## [Your objective]
Check every line below, and copy those that include "ready".
────────
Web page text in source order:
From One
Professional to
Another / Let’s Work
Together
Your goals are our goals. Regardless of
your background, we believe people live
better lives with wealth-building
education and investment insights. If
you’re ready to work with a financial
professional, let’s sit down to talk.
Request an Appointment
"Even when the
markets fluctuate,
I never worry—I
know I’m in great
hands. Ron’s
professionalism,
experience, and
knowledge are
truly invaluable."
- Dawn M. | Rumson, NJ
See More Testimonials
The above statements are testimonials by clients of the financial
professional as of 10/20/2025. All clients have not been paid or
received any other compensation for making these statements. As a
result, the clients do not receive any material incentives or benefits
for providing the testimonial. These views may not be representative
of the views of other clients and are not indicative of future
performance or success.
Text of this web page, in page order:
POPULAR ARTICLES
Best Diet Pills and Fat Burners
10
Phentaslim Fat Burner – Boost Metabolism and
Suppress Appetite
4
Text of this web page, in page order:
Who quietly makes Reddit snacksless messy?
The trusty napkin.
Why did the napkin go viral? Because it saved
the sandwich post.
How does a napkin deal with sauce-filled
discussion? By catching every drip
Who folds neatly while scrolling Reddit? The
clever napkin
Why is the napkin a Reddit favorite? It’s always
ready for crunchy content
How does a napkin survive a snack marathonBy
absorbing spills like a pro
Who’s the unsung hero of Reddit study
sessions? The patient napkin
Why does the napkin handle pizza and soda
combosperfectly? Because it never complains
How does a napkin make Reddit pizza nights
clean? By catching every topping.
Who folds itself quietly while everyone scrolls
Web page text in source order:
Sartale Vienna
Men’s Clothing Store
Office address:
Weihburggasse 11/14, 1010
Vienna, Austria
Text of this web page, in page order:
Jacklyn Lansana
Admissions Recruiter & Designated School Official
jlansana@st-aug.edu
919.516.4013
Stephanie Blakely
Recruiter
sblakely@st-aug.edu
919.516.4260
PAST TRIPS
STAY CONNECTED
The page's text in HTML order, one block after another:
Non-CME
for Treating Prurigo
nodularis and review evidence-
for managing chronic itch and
────────
## [Expected output]
you’re ready to work with a financial
ready for crunchy content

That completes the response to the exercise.